Il mistero delle piramidi d’Egitto: nuove scoperte suggeriscono l’uso di vie d’acqua

Il mistero delle piramidi d’Egitto: nuove scoperte suggeriscono l’uso di vie d’acqua

Per secoli, la costruzione delle piramidi egiziane è rimasta un enigma che ha affascinato storici e pubblico. Tuttavia, recenti scoperte potrebbero finalmente gettare luce su come gli antichi egizi siano riusciti a realizzare queste meraviglie architettoniche. Le piramidi d’Egitto, in particolare la Grande Piramide di Giza, sono composte da oltre 2,3 milioni di blocchi di pietra calcarea e granito, ciascuno del peso di circa due tonnellate. “Anche oggi sarebbe necessaria una notevole quantità di risorse e competenze ingegneristiche per portare a termine un’impresa simile”, afferma la dottoressa Laila Hassan, un’archeologa di spicco.

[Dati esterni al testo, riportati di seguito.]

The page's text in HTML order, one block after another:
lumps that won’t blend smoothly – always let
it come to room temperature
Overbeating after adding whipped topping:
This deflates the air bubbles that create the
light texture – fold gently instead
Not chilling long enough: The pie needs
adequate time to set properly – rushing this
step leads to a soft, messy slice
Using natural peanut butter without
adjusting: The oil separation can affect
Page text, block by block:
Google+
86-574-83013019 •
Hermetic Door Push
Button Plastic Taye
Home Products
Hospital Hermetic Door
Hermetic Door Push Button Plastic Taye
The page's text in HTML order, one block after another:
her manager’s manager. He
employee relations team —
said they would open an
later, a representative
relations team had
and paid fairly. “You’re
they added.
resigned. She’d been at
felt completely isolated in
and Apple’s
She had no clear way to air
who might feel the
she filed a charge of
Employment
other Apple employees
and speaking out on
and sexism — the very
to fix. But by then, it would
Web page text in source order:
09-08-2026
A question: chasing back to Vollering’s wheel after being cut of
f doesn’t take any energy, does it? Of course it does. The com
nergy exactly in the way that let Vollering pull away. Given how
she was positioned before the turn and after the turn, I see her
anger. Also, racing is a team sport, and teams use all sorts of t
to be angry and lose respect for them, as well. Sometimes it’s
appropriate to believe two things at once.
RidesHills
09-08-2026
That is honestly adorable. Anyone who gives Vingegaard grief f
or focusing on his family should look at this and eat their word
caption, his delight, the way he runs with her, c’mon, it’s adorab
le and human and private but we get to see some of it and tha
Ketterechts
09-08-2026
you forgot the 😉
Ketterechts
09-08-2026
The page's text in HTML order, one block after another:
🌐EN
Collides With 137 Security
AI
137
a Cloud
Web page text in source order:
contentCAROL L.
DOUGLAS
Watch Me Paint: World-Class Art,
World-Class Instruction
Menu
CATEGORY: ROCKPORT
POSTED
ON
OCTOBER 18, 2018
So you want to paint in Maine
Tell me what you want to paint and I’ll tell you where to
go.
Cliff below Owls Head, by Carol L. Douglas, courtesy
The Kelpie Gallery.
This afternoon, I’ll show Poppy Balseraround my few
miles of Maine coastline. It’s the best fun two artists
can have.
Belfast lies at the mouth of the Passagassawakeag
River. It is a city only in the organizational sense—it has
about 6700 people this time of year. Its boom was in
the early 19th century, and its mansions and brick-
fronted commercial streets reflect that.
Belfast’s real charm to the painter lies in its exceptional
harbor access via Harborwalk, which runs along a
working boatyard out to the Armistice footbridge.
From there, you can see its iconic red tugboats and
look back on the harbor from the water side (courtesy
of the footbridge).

Un gruppo di archeologi ha condotto un’analisi approfondita dell’area circostante la Grande Piramide, suggerendo che gli antichi egizi potrebbero aver utilizzato le vie d’acqua per trasportare i massi. Per confermare questa ipotesi, sono stati prelevati campioni di terreno fossile dal letto alluvionale di Giza, che sono stati poi analizzati in un laboratorio in Francia. L’analisi ha rivelato tracce del Khufu Branch, un antico affluente del Nilo creduto essersi prosciugato nel 600 a.C. Questa scoperta non solo conferma l’esistenza dell’affluente, ma rafforza anche la teoria secondo la quale esso avrebbe facilitato il trasporto delle pietre utilizzate nella costruzione delle piramidi.

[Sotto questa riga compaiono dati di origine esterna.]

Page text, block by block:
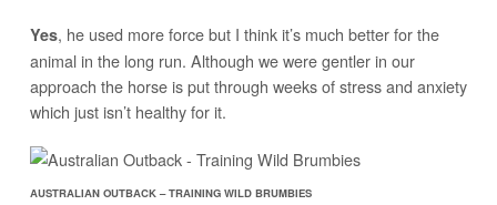
Yes, he used more force but I think it’s much better for the
animal in the long run. Although we were gentler in our
approach the horse is put through weeks of stress and anxiety
which just isn’t healthy for it.
AUSTRALIAN OUTBACK – TRAINING WILD BRUMBIES
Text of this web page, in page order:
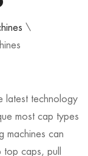
\
latest technology
most cap types
machines can
caps, pull
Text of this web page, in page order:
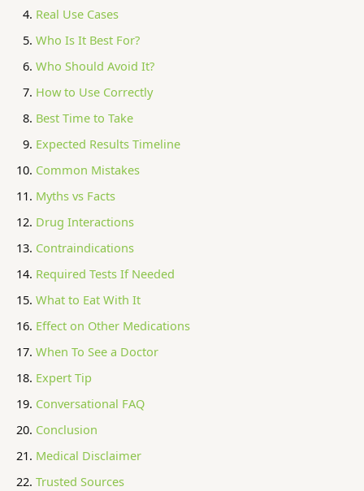
Real Use Cases
Who Is It Best For?
Who Should Avoid It?
How to Use Correctly
Best Time to Take
Expected Results Timeline
Common Mistakes
Myths vs Facts
Drug Interactions
Contraindications
Required Tests If Needed
What to Eat With It
Effect on Other Medications
When To See a Doctor
Expert Tip
Conversational FAQ
Conclusion
Medical Disclaimer
Trusted Sources
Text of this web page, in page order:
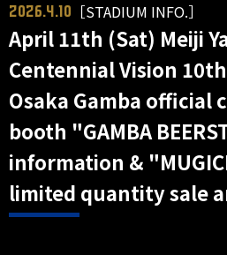
2026.4.10 ［STADIUM INFO.］
April 11th (Sat) Meiji
Centennial Vision
Osaka Gamba official
booth "GAMBA
information &
limited quantity sale
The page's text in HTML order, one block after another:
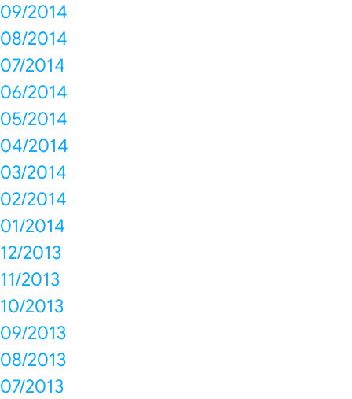
09/2014
08/2014
07/2014
06/2014
05/2014
04/2014
03/2014
02/2014
01/2014
12/2013
11/2013
10/2013
09/2013
08/2013
07/2013
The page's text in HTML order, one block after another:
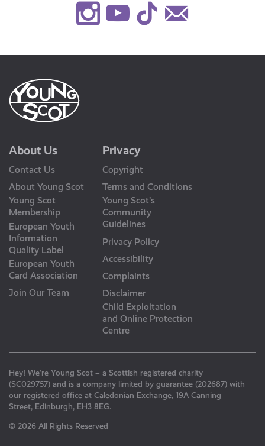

“Senza questo affluente, sarebbe stato praticamente impossibile costruire le piramidi. Ha agito come un nastro trasportatore naturale, semplificando l’incubo logistico del trasporto di blocchi di pietra così enormi”, spiega Hader Sheisha, geografo ambientale e membro del gruppo di ricerca. La scoperta che gli antichi egizi potrebbero aver utilizzato un sistema di vie d’acqua naturali per facilitare la costruzione delle piramidi è una testimonianza della loro ingegnosità. Non solo offre una spiegazione plausibile per la costruzione di queste meraviglie, ma offre anche uno sguardo affascinante sulla risorse e l’adattabilità di questa antica civiltà.